The foreign currency valuation is arguably the easiest ledger position valuation to understand. It is always relevant if the position currency differs from the valuation currency. The foreign currency valuation adjusts the value of the position in the valuation currency to the current exchange rate between the position and valuation currency in accordance with the accounting principle.

This step determines the gains and losses resulting from changes in the exchange rate. Determining the write-up / write-down amount in a foreign currency:

The purchase value (= acquisition value) and the book value of the position are determined in position and valuation currency.

The new book exchange rate is determined by comparing the following exchange rates in accordance with the rules defined in the position management procedure.

Current market exchange rate

Old book exchange rate

Acquisition exchange rate

The foreign currency write-up / write-down amount in valuation currency is determined as follows:

(Book value of the position in position currency x New book exchange rate) – (Book value of the position in position currency x Old book exchange rate) = Foreign exchange write-up/write-down amount in valuation currency.

The related configuration

  1. The Type of step should be 005.


    2. Procedure for a Step

The procedure is a user-assigned four-character name for a valuation step that is defined in the context of a key date valuation. The name is only unique within a valuation category. This means that, for example, an amortization procedure and a rate valuation procedure may both have the same name.

    3. Price/Rate Type

You use the Exchange Rate Type field to define which exchange rate is relevant for the valuation: for example, the middle rate, bid rate, or similar rates.

4. Component for Valuation

For the component for valuation, you almost always select the Book Value option. You can select the Amortized Acquisition Value option if you perform an amortization for the position. You can also choose whether this valuation is supposed to be carried out for the key date valuation or for the calculation of derived business transactions or only for the key date valuation (Amortized Acquisition Value; Only at Valuation option)

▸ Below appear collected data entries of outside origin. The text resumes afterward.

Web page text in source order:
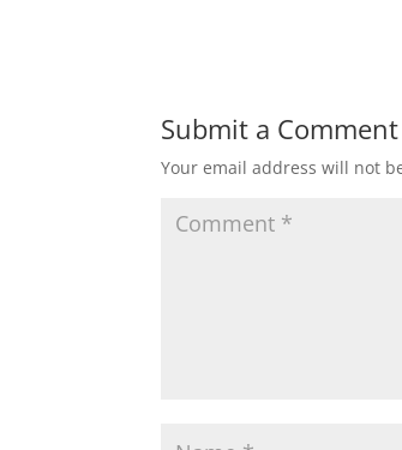
Submit a Comment
Your email address will not
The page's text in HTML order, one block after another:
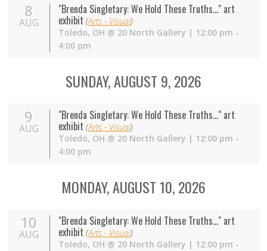
8
AUG
"Brenda Singletary: We Hold These Truths..." art
exhibit (Arts - Visual)
Toledo, OH @ 20 North Gallery | 12:00 pm -
4:00 pm
SUNDAY, AUGUST 9, 2026
9
AUG
"Brenda Singletary: We Hold These Truths..." art
exhibit (Arts - Visual)
Toledo, OH @ 20 North Gallery | 12:00 pm -
4:00 pm
MONDAY, AUGUST 10, 2026
10
AUG
"Brenda Singletary: We Hold These Truths..." art
exhibit (Arts - Visual)
Toledo, OH @ 20 North Gallery | 12:00 pm -
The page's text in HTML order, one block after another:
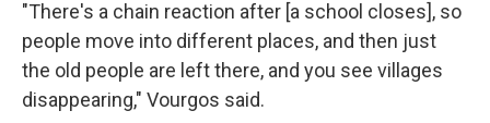
"There's a chain reaction after [a school closes], so
people move into different places, and then just
the old people are left there, and you see villages
disappearing," Vourgos said.
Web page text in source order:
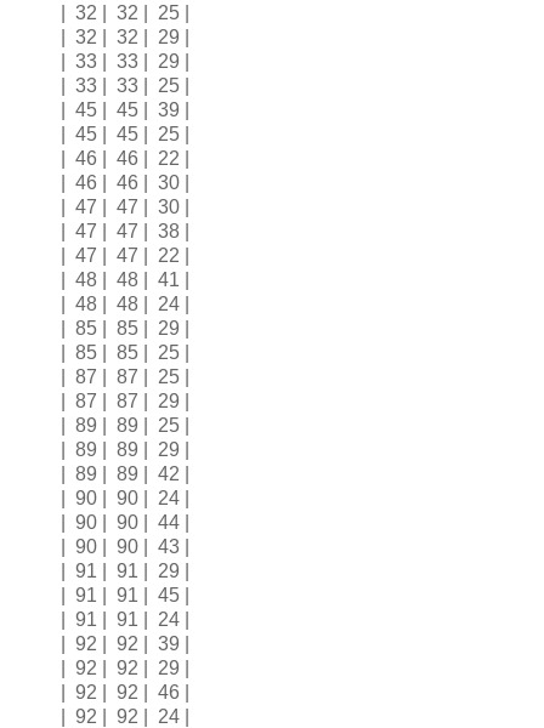
| 32 | 32 | 25 |
| 32 | 32 | 29 |
| 33 | 33 | 29 |
| 33 | 33 | 25 |
| 45 | 45 | 39 |
| 45 | 45 | 25 |
| 46 | 46 | 22 |
| 46 | 46 | 30 |
| 47 | 47 | 30 |
| 47 | 47 | 38 |
| 47 | 47 | 22 |
| 48 | 48 | 41 |
| 48 | 48 | 24 |
| 85 | 85 | 29 |
| 85 | 85 | 25 |
| 87 | 87 | 25 |
| 87 | 87 | 29 |
| 89 | 89 | 25 |
| 89 | 89 | 29 |
| 89 | 89 | 42 |
| 90 | 90 | 24 |
| 90 | 90 | 44 |
| 90 | 90 | 43 |
| 91 | 91 | 29 |
| 91 | 91 | 45 |
| 91 | 91 | 24 |
| 92 | 92 | 39 |
| 92 | 92 | 29 |
| 92 | 92 | 46 |
| 92 | 92 | 24 |
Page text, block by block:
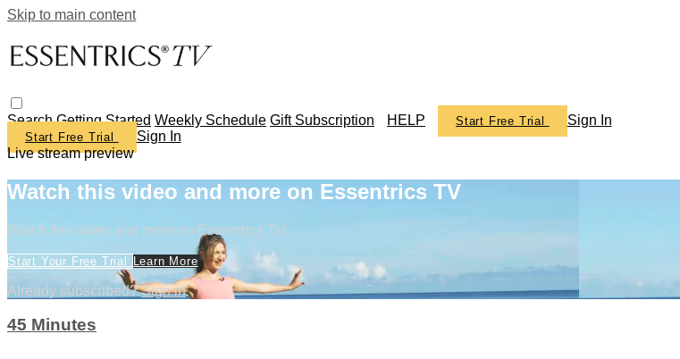
Skip to main content
SearchGetting Started Weekly Schedule Gift Subscription HELP Start Free Trial Sign In
Start Free Trial
Sign In
Live stream preview
Watch this video and more on Essentrics TV
Watch this video and more on Essentrics TV
Start Your Free Trial Learn More
Already subscribed?Sign in
45 Minutes
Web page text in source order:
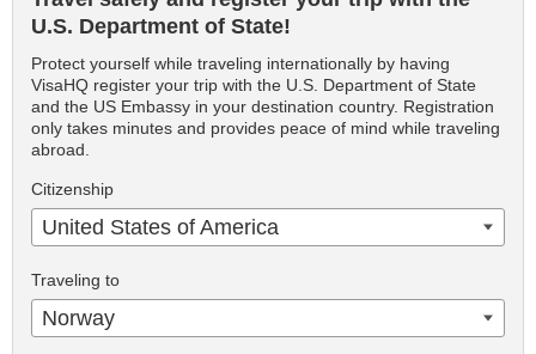
U.S. Department of State!
Protect yourself while traveling internationally by having
VisaHQ register your trip with the U.S. Department of State
and the US Embassy in your destination country. Registration
only takes minutes and provides peace of mind while traveling
abroad.
Citizenship
United States of America
Traveling to
Norway
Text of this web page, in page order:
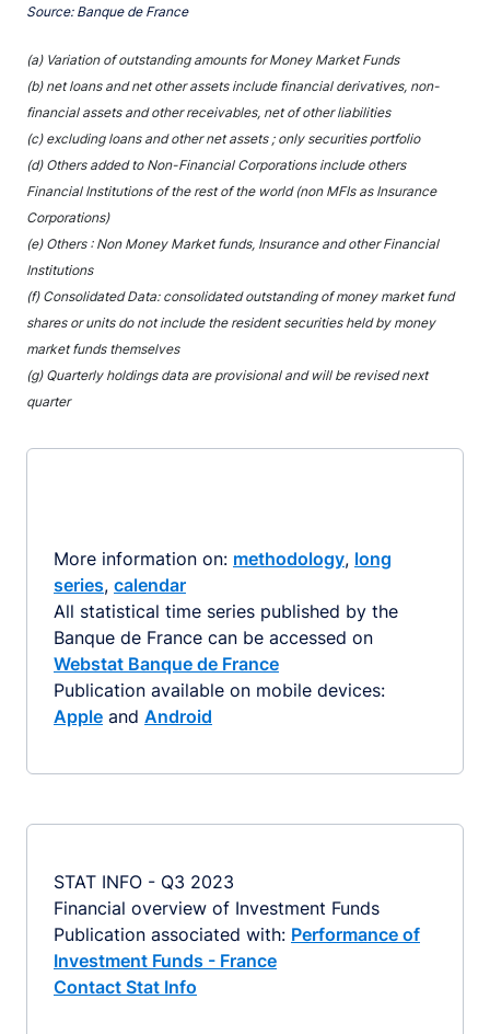
Source: Banque de France
(a) Variation of outstanding amounts for Money Market Funds
(b) net loans and net other assets include financial derivatives, non-
financial assets and other receivables, net of other liabilities
(c) excluding loans and other net assets ; only securities portfolio
(d) Others added to Non-Financial Corporations include others
Financial Institutions of the rest of the world (non MFIs as Insurance
Corporations)
(e) Others : Non Money Market funds, Insurance and other Financial
Institutions
(f) Consolidated Data: consolidated outstanding of money market fund
shares or units do not include the resident securities held by money
market funds themselves
(g) Quarterly holdings data are provisional and will be revised next
quarter
More information on: methodology, long
series, calendar
All statistical time series published by the
Banque de France can be accessed on
Webstat Banque de France
Publication available on mobile devices:
Apple and Android
STAT INFO - Q3 2023
Financial overview of Investment Funds
Publication associated with: Performance of
Investment Funds - France
Contact Stat Info
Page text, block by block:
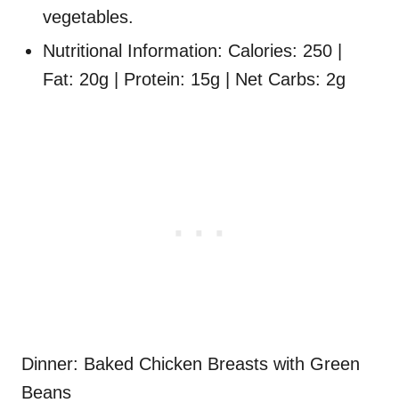
vegetables.
Nutritional Information: Calories: 250 |
Fat: 20g | Protein: 15g | Net Carbs: 2g
Dinner: Baked Chicken Breasts with Green
Beans
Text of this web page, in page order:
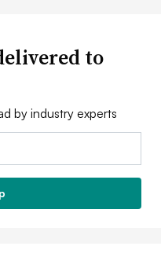
to
by industry experts
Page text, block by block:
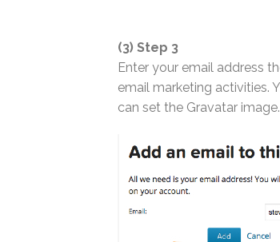
(3) Step 3
Enter your email address
email marketing activities.
can set the Gravatar image.
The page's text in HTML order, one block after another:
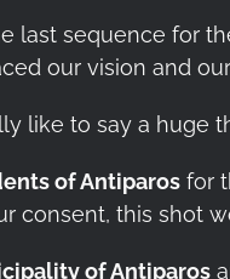
last sequence for
our vision and
like to say a huge
of Antiparosfor
consent, this shot
of Antiparos
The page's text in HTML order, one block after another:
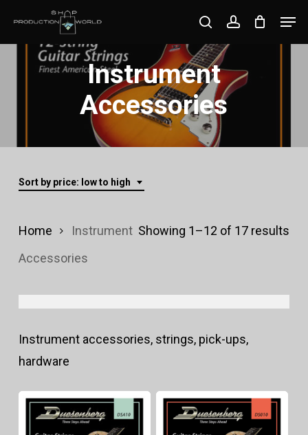
content
searchaccount
Instrument
Accessories
Sort by price: low to high
Showing 1–12 of 17 results
low
Home
Instrument
Accessories
Instrument accessories, strings, pick-ups,
hardware
Close

You separately define how write-ups and write-downs are to occur: here, the Write Up/Down to Market Value, Write Up/Down to Purchase Value, and No Write Up/Down options are available. Based on these parameters, we can already understand what the system calculates with a foreign currency valuation. The basis, which is the book value in most cases, is translated from the position currency into the valuation currency using the key date rate. This value is compared to the present book value in the valuation currency. In accordance with the rules for the write-up or write-down, the system generates a flow of the difference and posts this with the update types of the (V202) and (V203) fields.

    5. Gain/loss handling

In terms of the possible Gain/Loss Handling settings, according to IFRS, although financial instruments in the Available for Sale holding category are shown with their market price in the balance sheet, changes to the market price must not be entered in the P/L. They are, in fact, posted in the shareholder’s equity/other comprehensive income. The provisions in the equity capital are dissolved into P/L only when the financial instrument expires or is sold. You achieve this behavior using the Do Not Realize Gains/Losses setting mentioned. In addition to the Foreign Exchange Valuation component, the system manages a second component, Foreign Exchange Valuation Not Affecting P/L. The system also uses update types of fields (V202) and (V203) from Figure 5.46. Naturally, you must assign another account determination.